Au Portugal, les effectifs de police judiciaire et les moyens matériels et financiers sont ainsi redirigés vers la prévention : programmes d’échanges de seringues, campagnes de prévention, généralisation de l’accès aux traitements de substitution. C’est la fin d’un gaspillage budgétaire important. En quinze ans, le nombre d’utilisateurs a été réduit par deux, toutes substances confondues, et le pays présente aujourd’hui un des taux de contaminations les plus faibles d’Europe. C’est désormais un modèle éclatant de succès. Critique au moment de la mise en place de cette expérience, le très prohibitionniste International Narcotics Control Board, chargé d’évaluer l’application des conventions internationales par chacun des pays, est dithyrambique aujourd’hui. En revanche, ce système ne résout ni le problème du trafic, ni celui de la production. Mais les progrès en termes de coûts (financier, social et sanitaire) pour l’État et pour les citoyens sont fondamentaux.

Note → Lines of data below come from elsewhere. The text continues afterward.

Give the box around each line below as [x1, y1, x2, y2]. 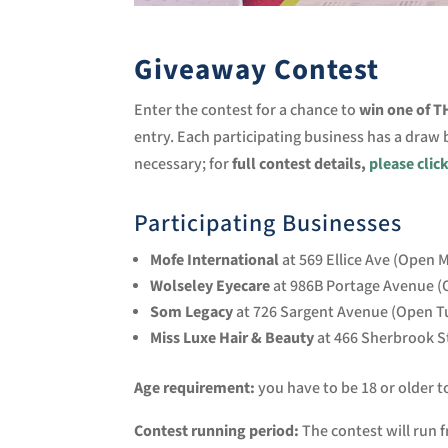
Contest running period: [134, 421, 303, 443]
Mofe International [150, 250, 280, 272]
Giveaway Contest [134, 51, 380, 90]
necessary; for [134, 154, 230, 176]
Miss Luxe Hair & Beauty [150, 328, 315, 350]
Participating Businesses [134, 208, 403, 240]
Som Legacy [150, 302, 234, 324]
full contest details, [229, 154, 370, 176]
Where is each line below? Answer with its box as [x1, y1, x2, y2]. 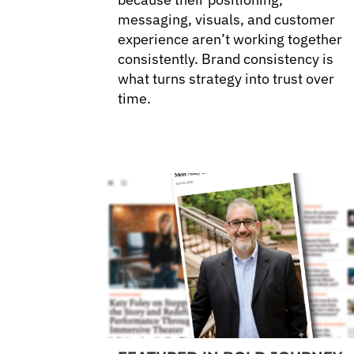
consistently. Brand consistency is [118, 50, 334, 69]
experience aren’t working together [118, 30, 343, 49]
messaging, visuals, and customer [118, 10, 336, 29]
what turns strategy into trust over [118, 70, 335, 88]
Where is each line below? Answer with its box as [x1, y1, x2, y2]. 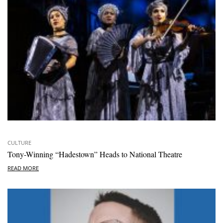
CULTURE [7, 138, 31, 146]
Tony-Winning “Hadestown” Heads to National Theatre [7, 148, 182, 159]
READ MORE [7, 164, 39, 172]
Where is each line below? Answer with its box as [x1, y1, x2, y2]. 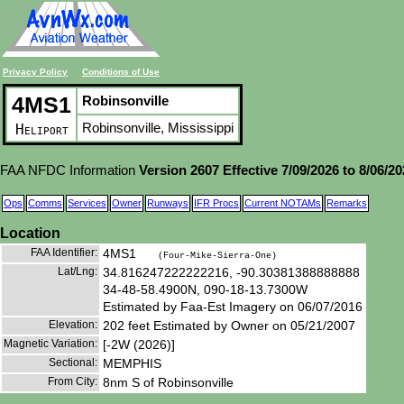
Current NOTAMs [244, 197, 321, 208]
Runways [147, 197, 188, 208]
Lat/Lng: [58, 264, 97, 278]
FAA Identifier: [31, 245, 97, 259]
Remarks [326, 197, 367, 208]
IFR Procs [194, 197, 239, 208]
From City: [48, 374, 97, 388]
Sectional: [49, 355, 97, 369]
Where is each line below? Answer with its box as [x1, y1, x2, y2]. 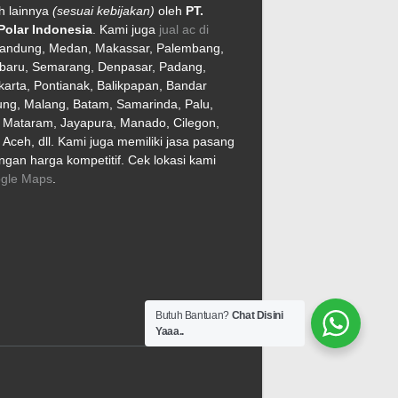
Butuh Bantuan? [155, 309, 232, 322]
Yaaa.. [155, 325, 184, 338]
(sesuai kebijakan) [52, 3, 155, 18]
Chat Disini [231, 309, 283, 322]
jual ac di [159, 21, 209, 36]
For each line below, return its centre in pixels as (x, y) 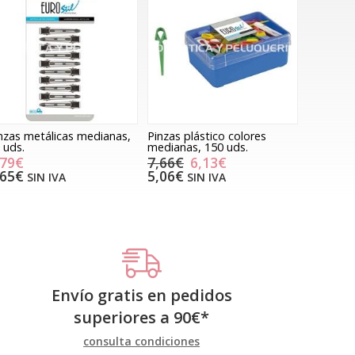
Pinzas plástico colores (206, 136)
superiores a (124, 317)
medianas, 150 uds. (197, 147)
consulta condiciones (142, 341)
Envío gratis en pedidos (141, 295)
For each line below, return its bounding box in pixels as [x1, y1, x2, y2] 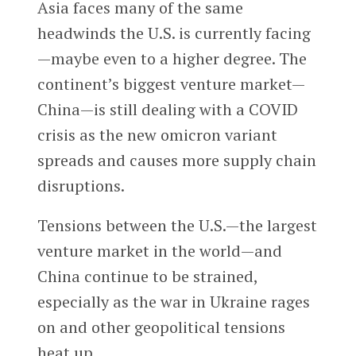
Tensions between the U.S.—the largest [37, 215, 317, 237]
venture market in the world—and [37, 240, 282, 262]
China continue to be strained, [37, 265, 257, 288]
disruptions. [37, 175, 125, 197]
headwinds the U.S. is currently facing [37, 22, 311, 44]
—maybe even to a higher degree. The [37, 48, 307, 70]
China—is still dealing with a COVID [37, 99, 298, 121]
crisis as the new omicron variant [37, 124, 277, 146]
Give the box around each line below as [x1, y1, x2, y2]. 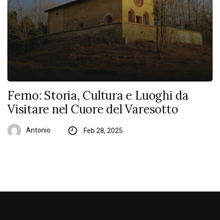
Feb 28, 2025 [83, 127, 123, 135]
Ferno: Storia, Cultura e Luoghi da [7, 88, 189, 104]
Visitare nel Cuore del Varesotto [7, 102, 178, 117]
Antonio [26, 126, 51, 134]
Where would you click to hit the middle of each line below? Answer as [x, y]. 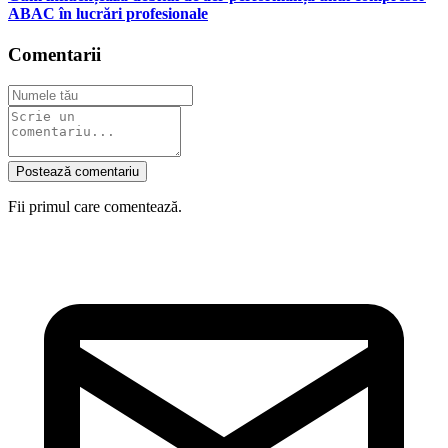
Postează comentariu [77, 172]
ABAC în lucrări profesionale [108, 14]
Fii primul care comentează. [95, 207]
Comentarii [54, 55]
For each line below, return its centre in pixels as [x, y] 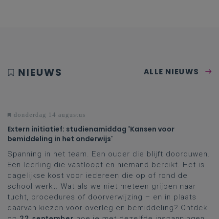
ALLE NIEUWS [171, 71]
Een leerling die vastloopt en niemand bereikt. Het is [106, 165]
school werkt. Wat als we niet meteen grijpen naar [102, 186]
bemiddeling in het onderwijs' [60, 139]
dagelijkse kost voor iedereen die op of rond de [98, 175]
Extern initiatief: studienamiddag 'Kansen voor [91, 129]
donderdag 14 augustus [49, 115]
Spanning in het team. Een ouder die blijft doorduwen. [109, 154]
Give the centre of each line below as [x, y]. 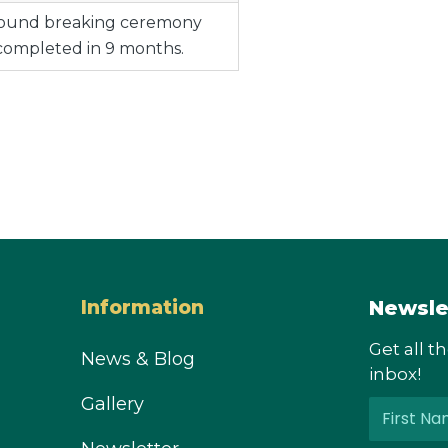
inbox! [395, 374]
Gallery [112, 404]
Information [142, 307]
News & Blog [138, 359]
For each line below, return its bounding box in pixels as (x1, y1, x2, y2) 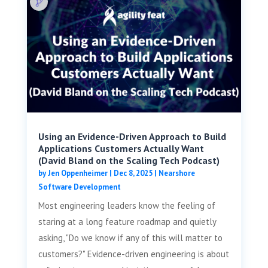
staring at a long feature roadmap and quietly (38, 215, 216, 227)
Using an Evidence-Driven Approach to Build (38, 130, 226, 142)
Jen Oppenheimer (47, 167, 108, 178)
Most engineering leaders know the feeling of (38, 199, 215, 211)
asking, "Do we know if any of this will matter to (38, 232, 223, 243)
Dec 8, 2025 (113, 167, 153, 178)
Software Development (38, 181, 121, 192)
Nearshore (158, 167, 195, 178)
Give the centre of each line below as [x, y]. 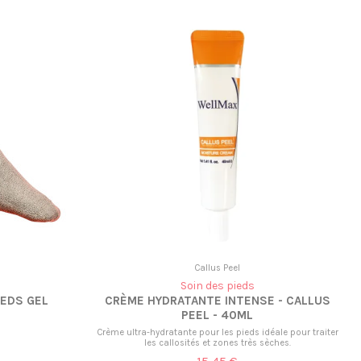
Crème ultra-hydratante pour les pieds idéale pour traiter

Prenant exemple sur le Portugal, on pourrait mettre en place un système d’évaluation pour isoler les consommations problématiques, passer d’un principe de criminalisation à un principe sanitaire et l’appliquer à toutes les substances. C’est le principe même de prohibition qui est à remettre en cause, pas la différenciation entre des substances qui seraient plus ou moins dangereuses. Une drogue, par définition, est potentiellement dangereuse, tout dépend de son mode de consommation et de l’environnement qui permettra de développer une consommation problématique ou des formes d’addiction.
Par Aliénor Minar
(1) ECHO (Expertises citoyennes horizontales) se définit comme une organisation d’un genre nouveau, au carrefour d’un laboratoire d’idées, d’un cabinet de lobbying participatif et d’une plateforme de démocratie en ligne. ECHO est l’auteur d’une pétition constatant l’échec des politiques de répression et appelant à ouvrir un grand débat national sur la question.
(2) Office des Nations unies contre la drogue et le crime.
(3) Voir Dedans-Dehors n°89, octobre 2015, pages 33-35 : « Décriminalisation de l’usage de drogues : le Portugal marque des points ».
(4) Les quantités varient selon la substance considérée. Exemple : 25g d’herbe de cannabis, 2g de cocaïne, 10g d’opium.